Face à ce constat « inquiétant » du décrochage du citoyen de la politique, les dispositifs sociotechniques pourraient, selon certaines études, aider à remédier à ce désenchantement envers le monde politique. D‟où le recours grandissant aux dispositifs numériques, notamment l‟internet. D‟après Michel Marcoccio, « L’internet est présenté par ses promoteurs comme un instrument permettant d’améliorer les fonctionnements démocratiques en instrumentant de nouvelles formes de participation au débat public » (Marcoccio, 2003 : 5). Les acteurs de la vie politique mobilisent cet outil pour inciter les citoyens à participer aux débats publics en ligne, sur des questions d‟intérêt commun, comme ce fut le cas avec le forum de discussion de Rennes Métropole et le collectif « Sauvons les Longs Champs », tous deux abordant la construction de la ligne B du métro.

Michel Marcoccio ajoute que : « L’internet peut intervenir dans quatre séquences du processus démocratique : l’information (par la consultation des portails gouvernementaux, la mobilisation, le débat et la prise de décision » (Marcoccio, 2003 : 5). Aujourd‟hui, le rôle que joue internet dans la mobilisation et la structuration des mouvements sociaux est assez saisissant. À cet effet, nous pouvons citer l‟exemple des « printemps arabes » où les réseaux sociaux ont largement contribué à la mobilisation des foules grâce au partage d‟information sur Internet. Il en est de même pour les mouvements « Occupy Wall Street » formé à New York (États-Unis) en 2011, et les « Indignés», mouvement qui a vu le jour à Madrid (Espagne) en mai 2011. De nombreuses études se sont penchées sur le rôle fédérateur qu‟a pu jouer internet par le biais des réseaux sociaux. Et dans le cas de notre terrain d‟étude, internet a été l‟un des moyens de communication du collectif « Sauvons les Longs Champs » et de l‟Association MUSE. Nous y reviendrons dans nos prochains développements.

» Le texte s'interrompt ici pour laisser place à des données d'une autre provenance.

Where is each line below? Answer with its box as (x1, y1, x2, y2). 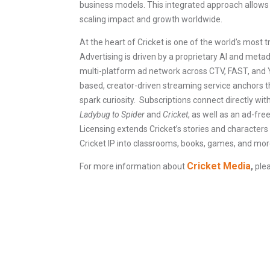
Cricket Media (187, 160, 251, 172)
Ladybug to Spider (80, 110, 146, 120)
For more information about (80, 162, 187, 172)
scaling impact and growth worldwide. (80, 14, 222, 25)
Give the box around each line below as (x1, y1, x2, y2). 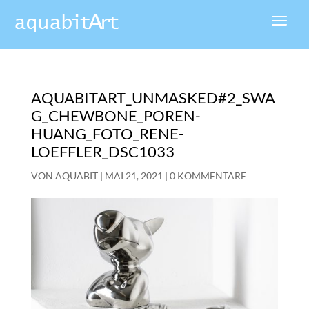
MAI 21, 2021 (104, 170, 163, 182)
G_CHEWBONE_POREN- (30, 106, 201, 126)
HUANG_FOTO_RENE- (30, 124, 184, 143)
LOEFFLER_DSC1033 (30, 142, 175, 161)
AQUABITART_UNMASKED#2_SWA (30, 88, 275, 108)
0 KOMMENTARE (169, 170, 246, 182)
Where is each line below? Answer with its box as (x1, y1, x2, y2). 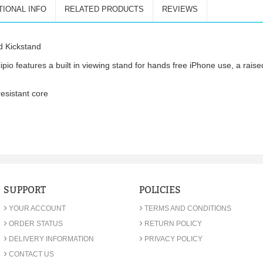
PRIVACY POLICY (144, 235, 203, 243)
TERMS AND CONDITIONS (144, 204, 232, 213)
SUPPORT (3, 184, 46, 195)
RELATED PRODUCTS (65, 5, 144, 14)
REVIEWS (162, 5, 198, 14)
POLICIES (139, 184, 181, 195)
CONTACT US (8, 250, 54, 258)
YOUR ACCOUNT (8, 204, 66, 213)
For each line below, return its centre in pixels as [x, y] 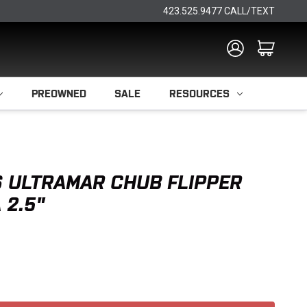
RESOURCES [199, 94]
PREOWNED [59, 94]
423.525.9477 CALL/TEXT [219, 11]
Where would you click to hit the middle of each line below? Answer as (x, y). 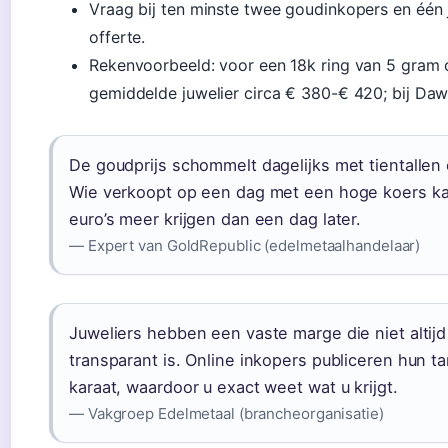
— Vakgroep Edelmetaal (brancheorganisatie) (226, 413)
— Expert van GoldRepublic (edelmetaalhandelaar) (245, 245)
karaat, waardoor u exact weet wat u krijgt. (233, 386)
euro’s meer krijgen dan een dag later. (215, 218)
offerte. (117, 36)
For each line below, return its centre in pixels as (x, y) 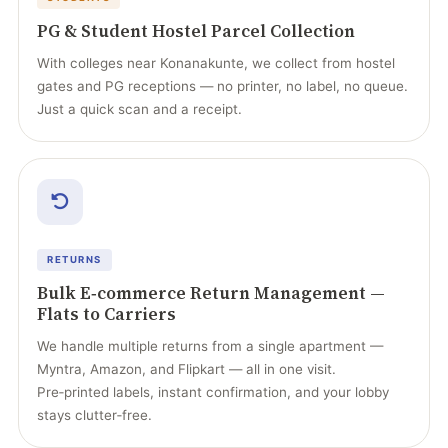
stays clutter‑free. (94, 415)
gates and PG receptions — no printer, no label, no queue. (222, 86)
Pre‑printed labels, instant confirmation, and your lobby (213, 392)
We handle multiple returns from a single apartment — (210, 346)
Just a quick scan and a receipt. (139, 109)
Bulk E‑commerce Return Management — (211, 293)
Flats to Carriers (106, 314)
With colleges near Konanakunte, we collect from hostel (216, 63)
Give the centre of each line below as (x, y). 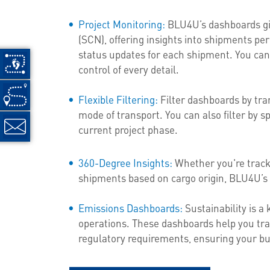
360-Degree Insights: (125, 162)
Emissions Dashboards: (130, 208)
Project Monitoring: (121, 24)
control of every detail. (130, 69)
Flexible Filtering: (118, 99)
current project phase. (128, 129)
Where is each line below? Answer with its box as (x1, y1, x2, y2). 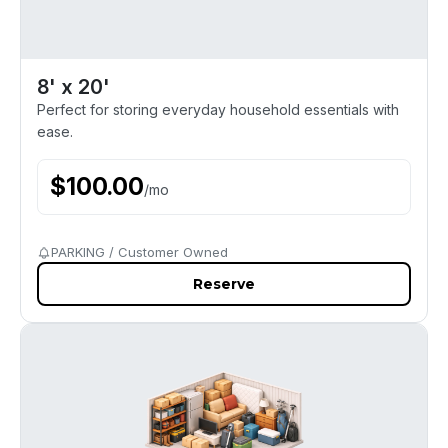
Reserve (193, 275, 255, 293)
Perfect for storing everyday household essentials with (37, 101, 399, 118)
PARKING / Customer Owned (51, 244, 228, 260)
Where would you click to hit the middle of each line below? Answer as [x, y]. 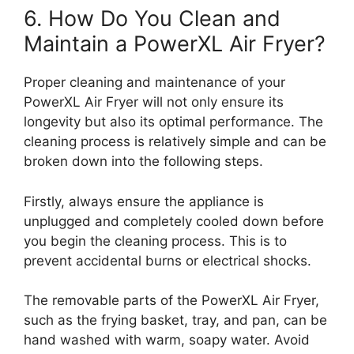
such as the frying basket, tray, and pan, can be [175, 320]
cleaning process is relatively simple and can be [175, 141]
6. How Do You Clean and [152, 19]
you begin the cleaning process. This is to [155, 241]
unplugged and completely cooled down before [174, 221]
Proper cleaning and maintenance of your [154, 82]
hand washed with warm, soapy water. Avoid [167, 340]
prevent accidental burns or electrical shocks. [168, 260]
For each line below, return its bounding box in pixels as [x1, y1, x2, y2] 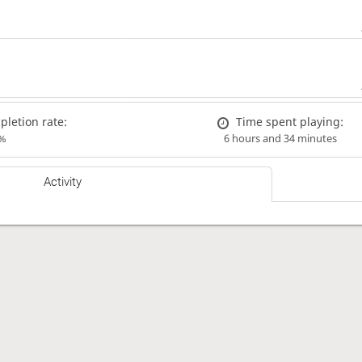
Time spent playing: [235, 113, 343, 129]
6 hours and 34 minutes [223, 131, 337, 145]
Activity [44, 175, 82, 190]
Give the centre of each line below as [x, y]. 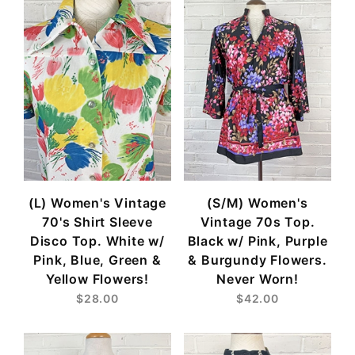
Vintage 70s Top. [258, 221]
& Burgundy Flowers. [258, 260]
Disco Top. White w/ [97, 240]
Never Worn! [258, 279]
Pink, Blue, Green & [97, 260]
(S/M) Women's [258, 202]
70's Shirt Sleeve [97, 221]
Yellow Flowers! [97, 279]

Par ailleurs, Michel Marcoccio souligne que :

L’apport essentiel de l’internet à la vie démocratique réside pour le moment dans la possibilité offerte aux internautes de participer à des discussions politique en ligne. Cet aspect n’est pas négligeable. En effet, la conversation en ligne peut être vue comme une forme élémentaire de la participation politique car elle développe la capacité d’identifier et d’exprimer des intérêts et contribue à développer les

méthodes nécessaires pour le débat politique dans la vie réelle. (Marcoccio, 2003 : 6).

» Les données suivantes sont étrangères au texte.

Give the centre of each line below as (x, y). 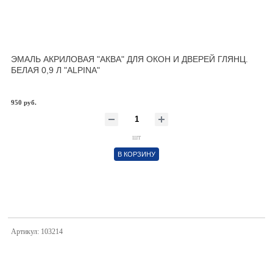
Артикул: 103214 (37, 232)
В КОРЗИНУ (136, 154)
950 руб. (24, 102)
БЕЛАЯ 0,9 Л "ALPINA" (55, 70)
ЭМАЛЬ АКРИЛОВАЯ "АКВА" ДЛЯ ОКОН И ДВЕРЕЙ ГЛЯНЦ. (129, 59)
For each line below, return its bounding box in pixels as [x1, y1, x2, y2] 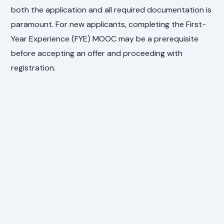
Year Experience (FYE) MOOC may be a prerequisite [11, 33, 199, 44]
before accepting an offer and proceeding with [11, 48, 183, 59]
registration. [11, 62, 56, 73]
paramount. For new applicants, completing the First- [11, 19, 206, 30]
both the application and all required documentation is [11, 4, 212, 15]
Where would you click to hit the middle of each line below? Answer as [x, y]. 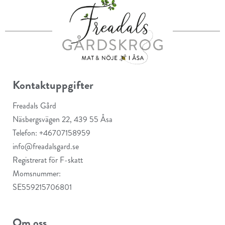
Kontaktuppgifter [53, 85]
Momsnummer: [37, 174]
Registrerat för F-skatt [48, 160]
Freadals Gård [34, 106]
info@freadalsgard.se [46, 146]
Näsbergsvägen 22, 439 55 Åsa [63, 119]
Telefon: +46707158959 [51, 133]
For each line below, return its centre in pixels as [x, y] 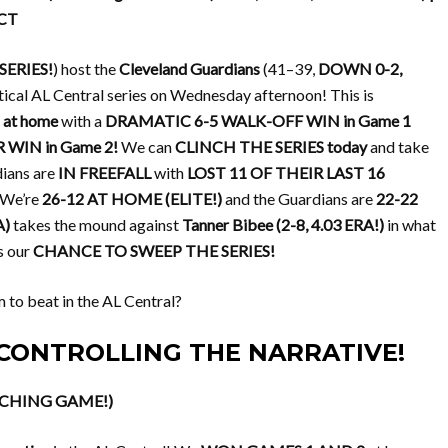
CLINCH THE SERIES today [271, 146]
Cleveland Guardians [189, 68]
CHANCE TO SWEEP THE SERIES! [154, 250]
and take [398, 146]
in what [410, 224]
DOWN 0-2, [360, 68]
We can [146, 146]
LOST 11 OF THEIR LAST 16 [286, 172]
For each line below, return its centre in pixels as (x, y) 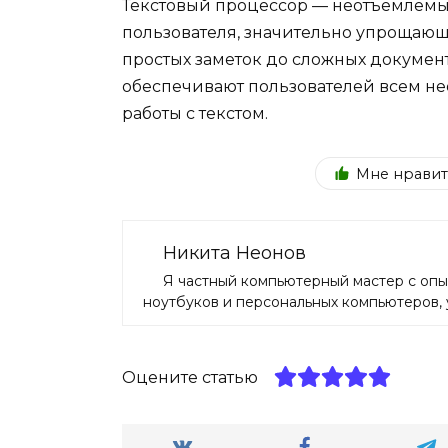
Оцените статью (190, 378)
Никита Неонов (234, 253)
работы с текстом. (195, 113)
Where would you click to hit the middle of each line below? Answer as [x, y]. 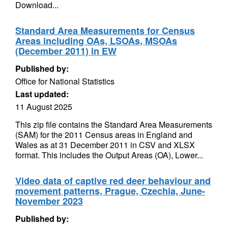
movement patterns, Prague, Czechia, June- [110, 191]
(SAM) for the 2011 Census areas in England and [104, 135]
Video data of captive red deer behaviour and [113, 181]
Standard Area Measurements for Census [105, 31]
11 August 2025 [44, 107]
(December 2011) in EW [66, 51]
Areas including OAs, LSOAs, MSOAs [96, 41]
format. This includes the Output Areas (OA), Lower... [109, 155]

Aujourd‟hui, sur de nombreux sujets, les citoyens expriment leurs opinions sur les forums de discussion qui y sont dédiés.

C‟est dans le même ordre d‟idée que Thierry Vedel souligne que, « L’internet est vu comme un instrument permettant de stimuler et d’enrichir la discussion entre les citoyens » (Vedel, 2007 : 8).

De ce qui précède, nous estimons que le déploiement des dispositifs sociotechniques aurait pour objectif de pallier l‟inaccessibilité des espaces publics classiques dédiés à la participation du public. Le caractère ouvert et interactif de l‟internet est assez souvent considéré comme l‟un des moyens efficaces pour inciter les citoyens à s‟impliquer dans la vie politique locale, voire nationale et internationale, comme les pétitions en ligne relatives aux questions environnementales.

Comme nous le verrons plus loin, le forum de discussion de Rennes Métropole dédié au métro a servi comme un nouvel espace public où une centaine des avis ont été déposés sur la problématique du métro.